RECORD EXCERPTS below:

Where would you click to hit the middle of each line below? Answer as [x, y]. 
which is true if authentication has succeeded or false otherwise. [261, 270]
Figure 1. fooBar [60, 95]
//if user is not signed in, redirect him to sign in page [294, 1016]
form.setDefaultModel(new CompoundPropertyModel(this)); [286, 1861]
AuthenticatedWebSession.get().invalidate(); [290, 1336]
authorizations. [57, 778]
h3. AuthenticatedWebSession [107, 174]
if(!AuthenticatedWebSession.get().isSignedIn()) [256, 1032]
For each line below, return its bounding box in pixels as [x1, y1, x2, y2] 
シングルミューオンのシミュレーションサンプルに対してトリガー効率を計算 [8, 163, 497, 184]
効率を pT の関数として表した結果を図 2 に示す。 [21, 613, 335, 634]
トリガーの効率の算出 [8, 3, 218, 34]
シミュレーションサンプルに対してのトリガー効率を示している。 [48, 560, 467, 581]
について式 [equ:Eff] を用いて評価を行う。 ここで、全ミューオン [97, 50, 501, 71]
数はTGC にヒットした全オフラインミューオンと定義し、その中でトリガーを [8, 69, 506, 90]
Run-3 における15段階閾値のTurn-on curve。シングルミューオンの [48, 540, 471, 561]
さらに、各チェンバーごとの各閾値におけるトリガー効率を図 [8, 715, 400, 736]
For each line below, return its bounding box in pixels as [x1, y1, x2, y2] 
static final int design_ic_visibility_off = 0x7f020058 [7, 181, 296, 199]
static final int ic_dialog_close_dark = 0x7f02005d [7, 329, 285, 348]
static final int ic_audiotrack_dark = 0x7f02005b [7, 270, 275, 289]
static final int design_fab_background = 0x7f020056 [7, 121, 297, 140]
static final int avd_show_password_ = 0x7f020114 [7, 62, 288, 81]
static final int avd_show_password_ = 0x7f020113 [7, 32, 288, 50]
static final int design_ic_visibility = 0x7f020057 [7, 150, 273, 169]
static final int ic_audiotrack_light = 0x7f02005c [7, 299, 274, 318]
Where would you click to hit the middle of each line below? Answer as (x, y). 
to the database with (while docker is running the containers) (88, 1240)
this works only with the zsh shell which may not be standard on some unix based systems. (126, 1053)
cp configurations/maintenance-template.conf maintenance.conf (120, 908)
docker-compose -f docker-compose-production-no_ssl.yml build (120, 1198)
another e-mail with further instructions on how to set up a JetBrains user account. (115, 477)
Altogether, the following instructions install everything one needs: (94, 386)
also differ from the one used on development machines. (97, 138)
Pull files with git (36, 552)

End of RECORD EXCERPTS.
RECORD EXCERPTS below:

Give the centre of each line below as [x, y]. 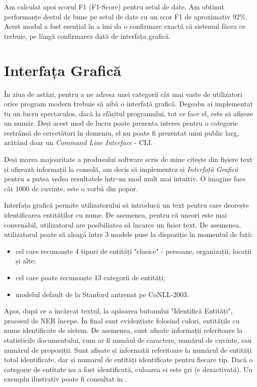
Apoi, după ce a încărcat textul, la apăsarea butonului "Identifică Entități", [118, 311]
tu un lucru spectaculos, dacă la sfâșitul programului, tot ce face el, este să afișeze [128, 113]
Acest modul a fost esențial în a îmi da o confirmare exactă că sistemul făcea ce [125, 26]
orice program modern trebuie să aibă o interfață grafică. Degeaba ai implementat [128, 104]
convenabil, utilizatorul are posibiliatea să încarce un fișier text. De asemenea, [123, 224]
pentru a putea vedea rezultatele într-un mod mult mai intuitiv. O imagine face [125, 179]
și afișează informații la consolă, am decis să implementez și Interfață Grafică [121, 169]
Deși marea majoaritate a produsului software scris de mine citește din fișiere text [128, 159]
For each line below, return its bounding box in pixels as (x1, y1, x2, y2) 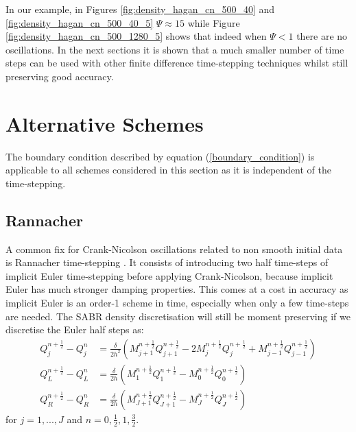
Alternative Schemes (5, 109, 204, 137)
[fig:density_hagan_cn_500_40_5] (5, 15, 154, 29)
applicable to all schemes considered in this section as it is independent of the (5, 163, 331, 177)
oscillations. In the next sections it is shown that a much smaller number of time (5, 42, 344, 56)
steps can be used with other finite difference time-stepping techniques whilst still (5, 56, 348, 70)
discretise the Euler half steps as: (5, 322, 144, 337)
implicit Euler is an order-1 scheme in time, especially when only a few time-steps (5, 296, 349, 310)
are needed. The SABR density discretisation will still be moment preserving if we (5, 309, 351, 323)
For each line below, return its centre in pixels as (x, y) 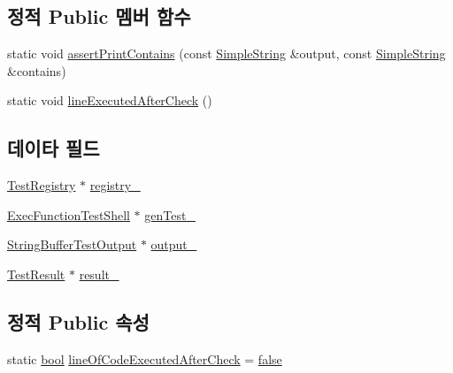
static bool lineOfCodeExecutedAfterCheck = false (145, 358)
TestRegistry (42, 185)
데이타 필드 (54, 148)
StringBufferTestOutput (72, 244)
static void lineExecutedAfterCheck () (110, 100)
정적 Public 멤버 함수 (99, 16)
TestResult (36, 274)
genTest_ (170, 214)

End of RECORD EXCERPTS.
RECORD EXCERPTS below:

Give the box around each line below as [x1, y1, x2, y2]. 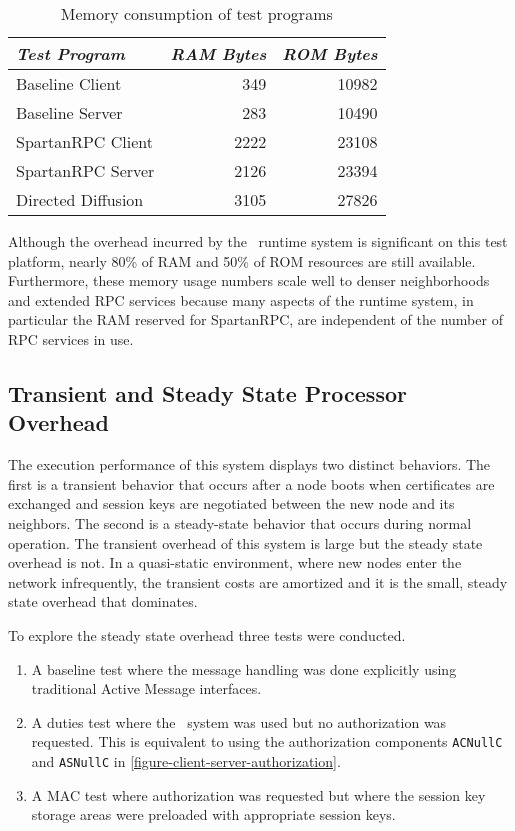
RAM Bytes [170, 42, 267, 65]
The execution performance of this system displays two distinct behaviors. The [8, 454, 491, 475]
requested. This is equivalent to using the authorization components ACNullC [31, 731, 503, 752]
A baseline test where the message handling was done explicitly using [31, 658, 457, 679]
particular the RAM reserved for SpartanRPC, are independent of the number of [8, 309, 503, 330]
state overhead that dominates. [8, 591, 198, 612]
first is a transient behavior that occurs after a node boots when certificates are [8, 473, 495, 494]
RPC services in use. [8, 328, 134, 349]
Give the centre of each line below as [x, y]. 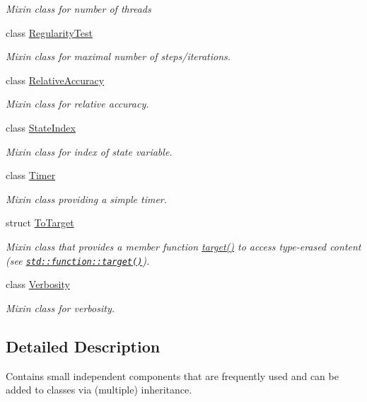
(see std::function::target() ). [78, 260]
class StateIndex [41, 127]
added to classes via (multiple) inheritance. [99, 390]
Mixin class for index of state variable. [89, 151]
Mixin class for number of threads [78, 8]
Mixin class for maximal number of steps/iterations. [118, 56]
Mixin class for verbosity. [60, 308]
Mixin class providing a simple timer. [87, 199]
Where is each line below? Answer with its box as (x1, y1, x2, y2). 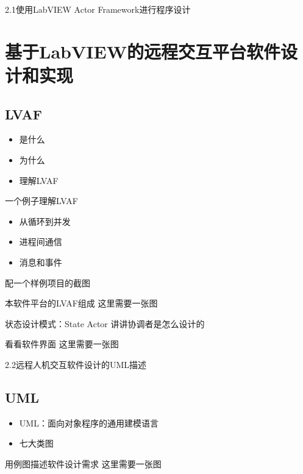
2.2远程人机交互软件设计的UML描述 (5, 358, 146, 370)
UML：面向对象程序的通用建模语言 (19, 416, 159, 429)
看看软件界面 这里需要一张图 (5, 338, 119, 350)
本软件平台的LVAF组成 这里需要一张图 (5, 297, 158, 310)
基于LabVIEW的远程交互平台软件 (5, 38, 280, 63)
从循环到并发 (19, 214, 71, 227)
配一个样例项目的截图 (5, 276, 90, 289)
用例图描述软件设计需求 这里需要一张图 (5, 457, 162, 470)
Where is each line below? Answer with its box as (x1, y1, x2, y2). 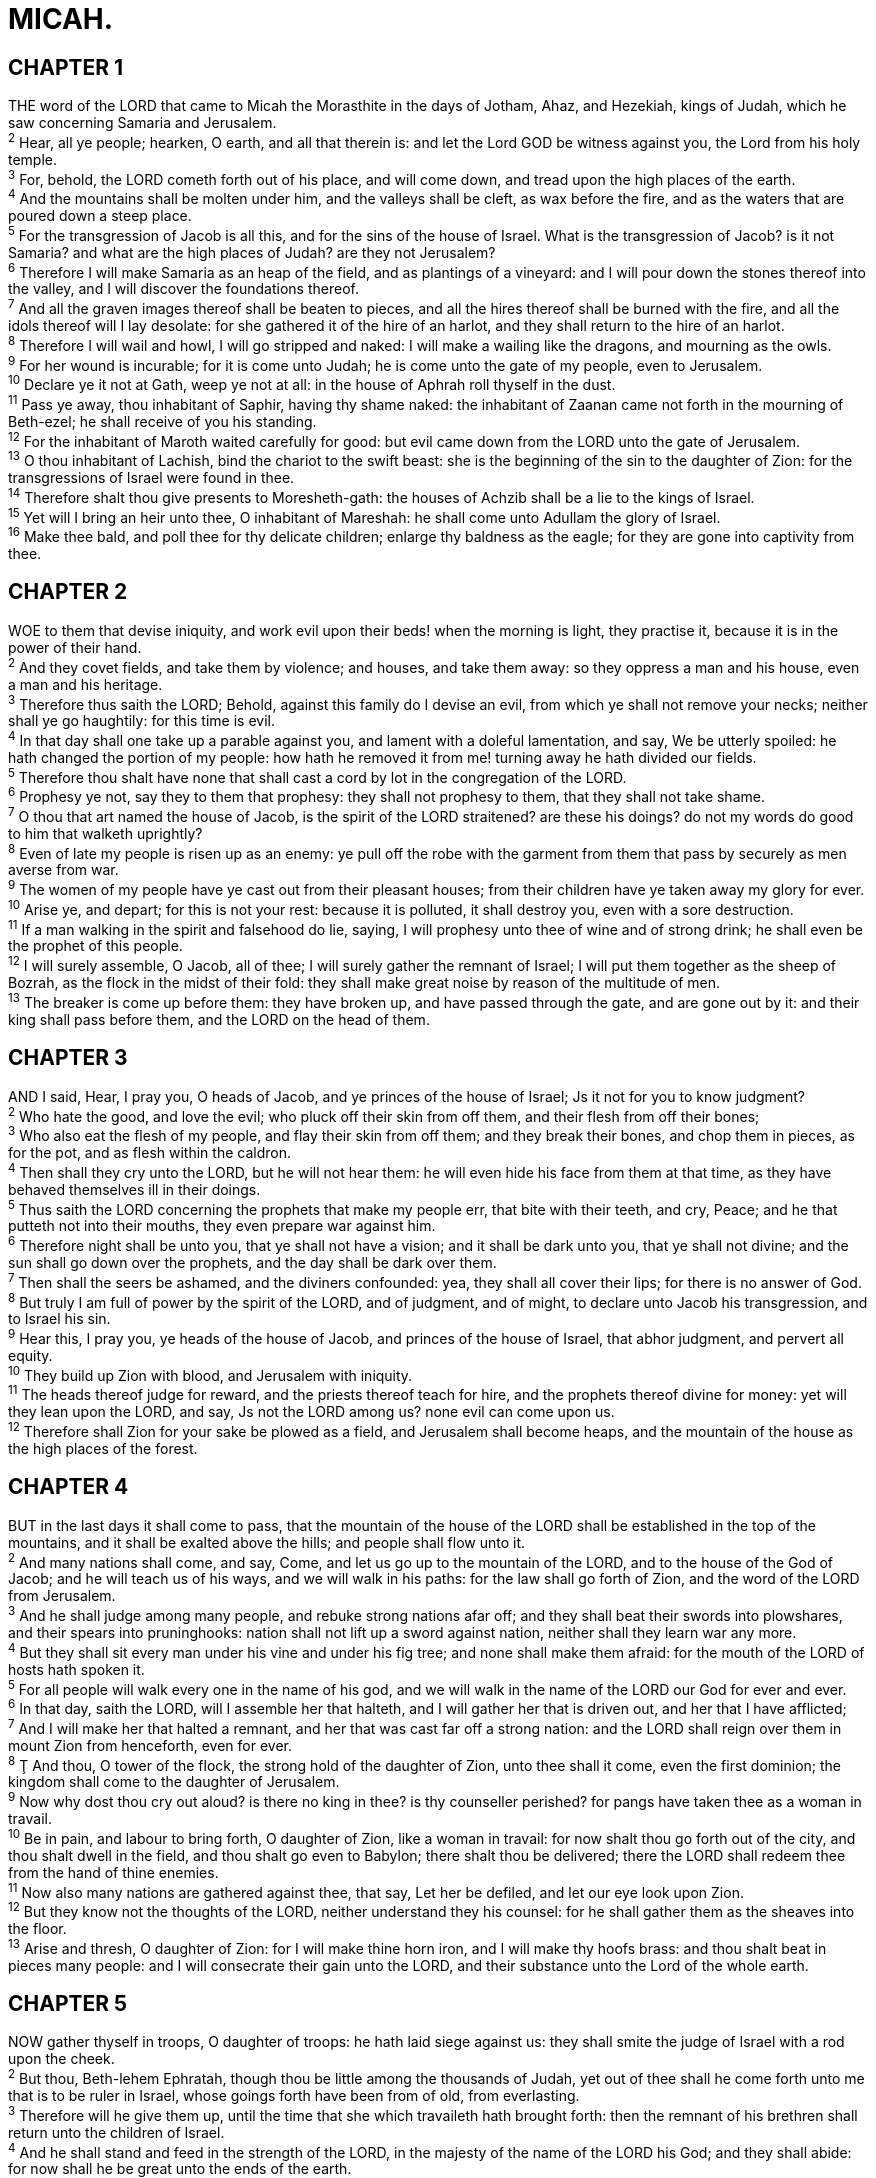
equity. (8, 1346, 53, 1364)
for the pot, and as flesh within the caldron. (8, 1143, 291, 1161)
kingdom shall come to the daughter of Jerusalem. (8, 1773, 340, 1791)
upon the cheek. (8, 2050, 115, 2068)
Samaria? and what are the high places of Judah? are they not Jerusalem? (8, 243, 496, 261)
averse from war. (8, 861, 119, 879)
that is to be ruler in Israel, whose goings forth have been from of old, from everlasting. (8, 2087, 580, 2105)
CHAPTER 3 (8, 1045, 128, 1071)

End of RECORD EXCERPTS.

GOAL OF THE EXERCISE:
Above are the records; print exactly the lines from the line with "Acest modul a" to the line with "convenabil, utilizatorul are", including both, and nothing else.

ANSWER SPACE:
Acest modul a fost esențial în a îmi da o confirmare exactă că sistemul făcea ce [125, 26]
orice program modern trebuie să aibă o interfață grafică. Degeaba ai implementat [128, 104]
convenabil, utilizatorul are posibiliatea să încarce un fișier text. De asemenea, [123, 224]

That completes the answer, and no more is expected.